I did not, in any case, want her to worry about me. At the time, my own health seemed secondary.
And the array of doctors I consulted separately for various symptoms were clueless.
Why did my experienced dermatologist never mention Lyme, when he saw the bull’s eye rash and asked about a tick? His negligence seems inexcusable.
Reading over my daily log that started in 2009, I am amazed that I made it through. My symptoms recorded day-to-day make me sound like a sick old lady or a crank.
I am certain that without antibiotic treatment, I would now be in a wheelchair. And who knows what my mental state would have been.
It was infuriating, when researching Lyme, to hear from prominent doctors who question the existence of chronic Lyme.

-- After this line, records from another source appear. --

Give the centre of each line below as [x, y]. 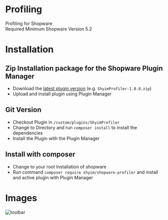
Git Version [23, 110]
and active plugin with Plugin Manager [53, 177]
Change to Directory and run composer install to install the [75, 127]
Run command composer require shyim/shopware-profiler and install [86, 172]
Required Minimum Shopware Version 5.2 [49, 29]
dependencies [28, 133]
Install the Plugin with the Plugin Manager [56, 138]
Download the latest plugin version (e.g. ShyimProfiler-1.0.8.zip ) [82, 88]
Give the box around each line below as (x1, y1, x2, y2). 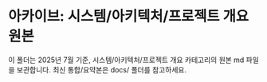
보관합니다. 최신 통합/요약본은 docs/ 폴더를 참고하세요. (16, 64, 187, 74)
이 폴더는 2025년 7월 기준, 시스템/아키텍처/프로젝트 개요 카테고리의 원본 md (8, 55, 245, 64)
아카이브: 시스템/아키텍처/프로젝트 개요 (8, 7, 249, 25)
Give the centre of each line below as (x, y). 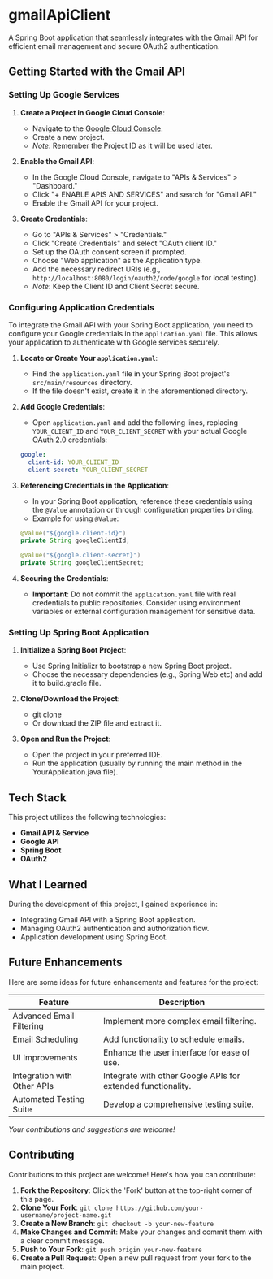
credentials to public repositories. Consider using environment (136, 603)
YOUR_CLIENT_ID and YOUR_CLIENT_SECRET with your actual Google (140, 431)
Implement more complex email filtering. (180, 1021)
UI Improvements (45, 1057)
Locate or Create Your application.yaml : (89, 358)
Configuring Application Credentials (81, 307)
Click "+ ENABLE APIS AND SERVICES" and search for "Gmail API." (145, 194)
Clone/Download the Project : (70, 699)
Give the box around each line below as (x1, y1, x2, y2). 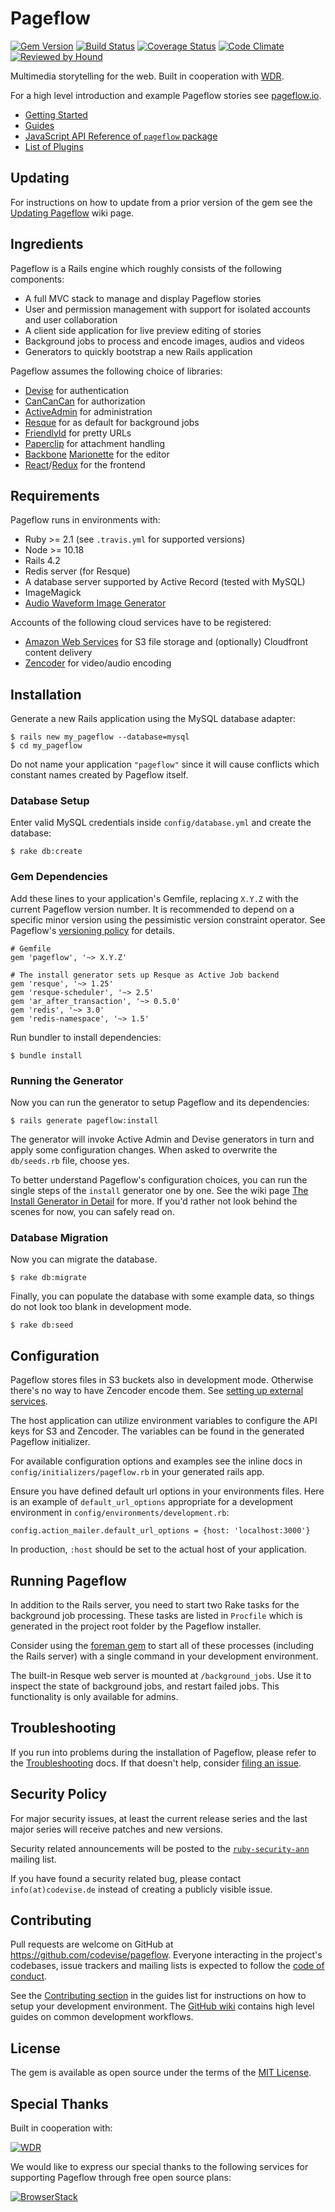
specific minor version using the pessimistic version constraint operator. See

Doctors who advise “20 days of antibiotics (or less) and you’ll be fine.” Who tell people, especially women, that they have a psychiatric problem.
The ignorance in the medical profession can be monumental. My own saga has given me a profound skepticism about the practice of modern medicine. Doctors are just people. They have prejudices and they make mistakes.
If you have any Lyme symptoms, make sure you get competent treatment and don’t settle for a physician who minimizes your concerns.
The good news is that Lyme research is advancing, and newer treatments are available, including a protocol for long-term Lyme. There’s also a growing literature about Lyme, including films and autobiographical accounts, so it’s much easier to become Lyme-literate than it used to be.
And if you want to get well, you have to become Lyme-literate.
You also have to be able to advocate for yourself and not be intimidated by someone with an advanced degree. If I find out now that a primary care physician or a specialist I’ve been referred to plays down Lyme, I don’t go back to that person.
I know I’m repeating myself, but I don’t want others to go through years of undiagnosed or misdiagnosed symptoms the way I did:
- Find a Lyme-literate doctor.
- Become Lyme literate, watch the Lyme films, and follow the Lyme advocacy groups.
- Keep a log of how you feel, your medications, and your doctor visits.
- Trust your own judgment, and don’t accept a diagnosis that says your symptoms are just age, or in your head. It’s your body, and your life at stake.
This is a first-person essay from someone with Lyme disease. It has not been medically reviewed.
Marjorie Hecht is a longtime magazine editor/writer, now working as a freelancer on Cape Cod. Her specialties are science, technology, and medicine, but her eclectic career includes being a reporter at the United Nations and covering politics in Washington, D.C. She has an MSW from Columbia University, a BA from Smith College, and she did postgraduate work in race and demography at the London School of Economics.